[Items from a data source]

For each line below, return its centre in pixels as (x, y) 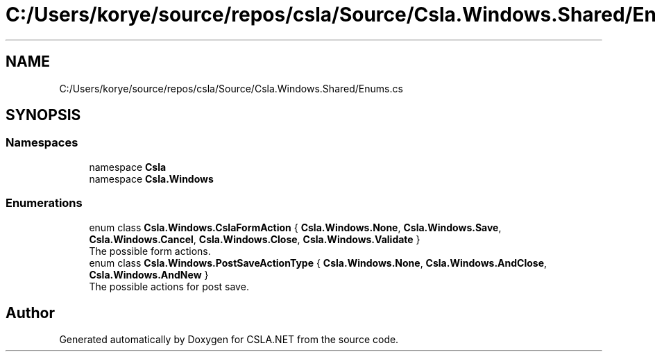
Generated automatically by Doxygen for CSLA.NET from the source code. (229, 340)
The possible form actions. (150, 251)
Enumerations (44, 203)
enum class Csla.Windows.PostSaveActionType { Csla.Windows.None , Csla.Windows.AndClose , (318, 263)
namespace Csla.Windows (151, 178)
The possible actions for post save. (169, 286)
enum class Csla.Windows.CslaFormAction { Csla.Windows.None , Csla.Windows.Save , (295, 227)
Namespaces (42, 143)
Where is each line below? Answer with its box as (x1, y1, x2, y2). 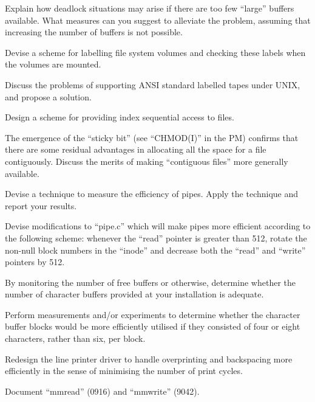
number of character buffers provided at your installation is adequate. (5, 288, 264, 300)
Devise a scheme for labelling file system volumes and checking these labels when (5, 46, 306, 58)
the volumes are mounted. (5, 58, 101, 71)
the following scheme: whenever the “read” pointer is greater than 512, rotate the (5, 231, 307, 244)
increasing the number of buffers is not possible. (5, 26, 183, 38)
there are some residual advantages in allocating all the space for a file (5, 143, 266, 156)
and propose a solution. (5, 90, 92, 103)
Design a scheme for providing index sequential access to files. (5, 111, 234, 123)
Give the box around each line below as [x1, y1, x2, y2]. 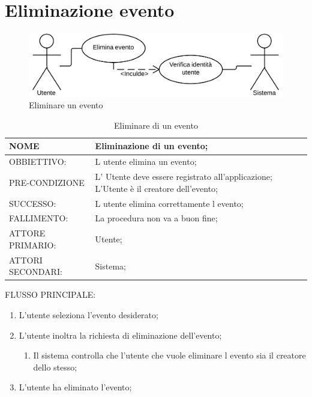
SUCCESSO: [9, 197, 56, 209]
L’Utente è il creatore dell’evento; [95, 182, 218, 194]
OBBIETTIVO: [9, 155, 67, 168]
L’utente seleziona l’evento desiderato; [19, 309, 158, 321]
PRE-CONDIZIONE [9, 176, 85, 188]
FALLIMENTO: [9, 212, 68, 224]
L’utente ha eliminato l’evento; [19, 381, 132, 393]
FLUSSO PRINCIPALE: [5, 288, 96, 301]
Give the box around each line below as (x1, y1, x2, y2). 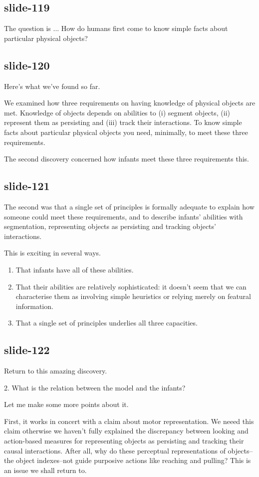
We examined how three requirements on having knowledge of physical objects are (4, 97, 256, 108)
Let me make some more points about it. (4, 399, 129, 409)
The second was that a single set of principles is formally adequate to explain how (4, 201, 255, 211)
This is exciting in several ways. (4, 247, 101, 258)
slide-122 (4, 342, 50, 357)
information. (15, 300, 53, 311)
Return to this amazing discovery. (4, 365, 107, 376)
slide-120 (4, 57, 50, 72)
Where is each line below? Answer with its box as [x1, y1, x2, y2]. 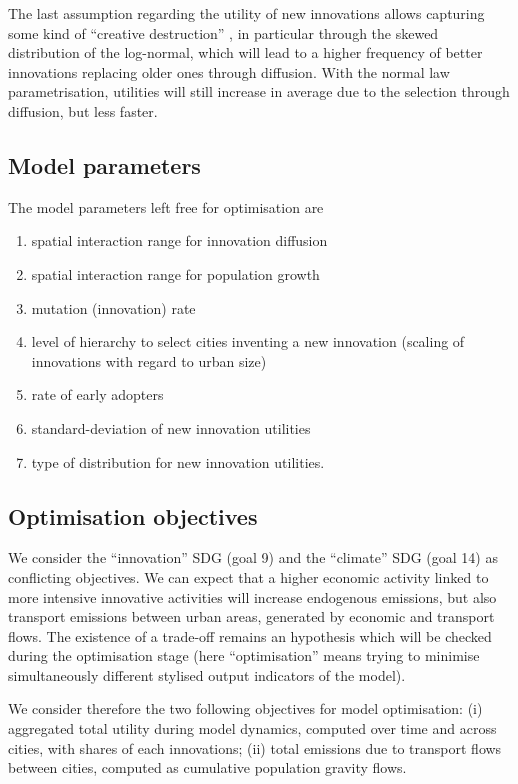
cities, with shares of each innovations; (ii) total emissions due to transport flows [8, 737, 502, 758]
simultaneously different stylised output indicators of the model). [8, 664, 406, 685]
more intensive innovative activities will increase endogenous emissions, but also [8, 586, 497, 607]
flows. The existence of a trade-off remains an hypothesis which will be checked [8, 625, 492, 646]
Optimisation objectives [8, 500, 258, 531]
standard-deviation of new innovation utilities [31, 417, 311, 438]
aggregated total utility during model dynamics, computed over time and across [8, 718, 497, 739]
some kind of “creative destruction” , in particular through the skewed [8, 22, 439, 43]
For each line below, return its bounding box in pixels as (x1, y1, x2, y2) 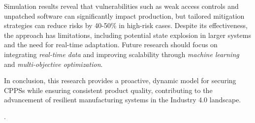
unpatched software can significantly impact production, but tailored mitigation (4, 10, 245, 21)
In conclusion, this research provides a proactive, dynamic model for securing (4, 75, 236, 86)
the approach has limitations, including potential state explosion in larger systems (4, 30, 251, 40)
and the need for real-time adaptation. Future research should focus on (4, 39, 218, 50)
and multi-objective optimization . (4, 59, 103, 69)
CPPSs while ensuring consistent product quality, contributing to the (4, 85, 213, 95)
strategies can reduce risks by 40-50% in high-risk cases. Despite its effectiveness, (4, 20, 248, 31)
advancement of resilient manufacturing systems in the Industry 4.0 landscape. (4, 94, 241, 105)

Assignment:
From the records above, write out exactly the lines that begin at the line with "L’utente ha eliminato" and end at the line with "Optimisation objectives [8, 500, 258, 531]". Pictures must not appear in the output.

Response to this task:
L’utente ha eliminato l’evento; [19, 381, 132, 393]
FLUSSO PRINCIPALE: [5, 288, 96, 301]
Give the box around each line below as (x1, y1, x2, y2). 
We examined how three requirements on having knowledge of physical objects are (4, 97, 256, 108)
Let me make some more points about it. (4, 399, 129, 409)
The second was that a single set of principles is formally adequate to explain how (4, 201, 255, 211)
This is exciting in several ways. (4, 247, 101, 258)
slide-122 (4, 342, 50, 357)
information. (15, 300, 53, 311)
Return to this amazing discovery. (4, 365, 107, 376)
slide-120 (4, 57, 50, 72)
Where is each line below? Answer with its box as [x1, y1, x2, y2]. 
cities, with shares of each innovations; (ii) total emissions due to transport flows [8, 737, 502, 758]
simultaneously different stylised output indicators of the model). [8, 664, 406, 685]
more intensive innovative activities will increase endogenous emissions, but also [8, 586, 497, 607]
flows. The existence of a trade-off remains an hypothesis which will be checked [8, 625, 492, 646]
Optimisation objectives [8, 500, 258, 531]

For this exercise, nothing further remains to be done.